> ABOUT THIS TASK
Your answer should be every line below that includes the word "Clickteam".

[Source data]
============

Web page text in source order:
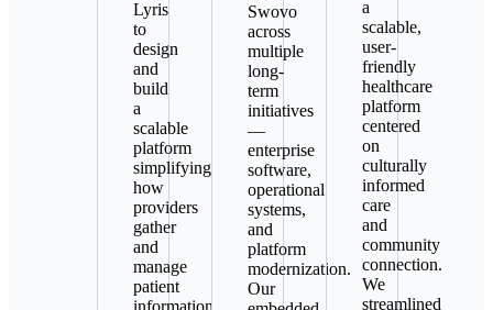
Lyris
to
design
and
build
a
scalable
platform
simplifying
how
providers
gather
and
manage
patient
Swovo
across
multiple
long-
term
initiatives
—
enterprise
software,
operational
systems,
and
platform
modernization.
Our
a
scalable,
user-
friendly
healthcare
platform
centered
on
culturally
informed
care
and
community
connection.
We
streamlined
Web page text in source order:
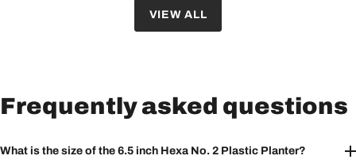
VIEW ALL
Frequently asked questions
What is the size of the 6.5 inch Hexa No. 2 Plastic Planter?
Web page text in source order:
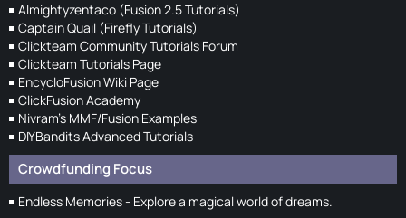
Almightyzentaco (Fusion 2.5 Tutorials)
Captain Quail (Firefly Tutorials)
Clickteam Community Tutorials Forum
Clickteam Tutorials Page
EncycloFusion Wiki Page
ClickFusion Academy
Nivram's MMF/Fusion Examples
DIYBandits Advanced Tutorials
Crowdfunding Focus
Endless Memories - Explore a magical world of dreams.

============

> ANSWER SPACE
Clickteam Community Tutorials Forum
Clickteam Tutorials Page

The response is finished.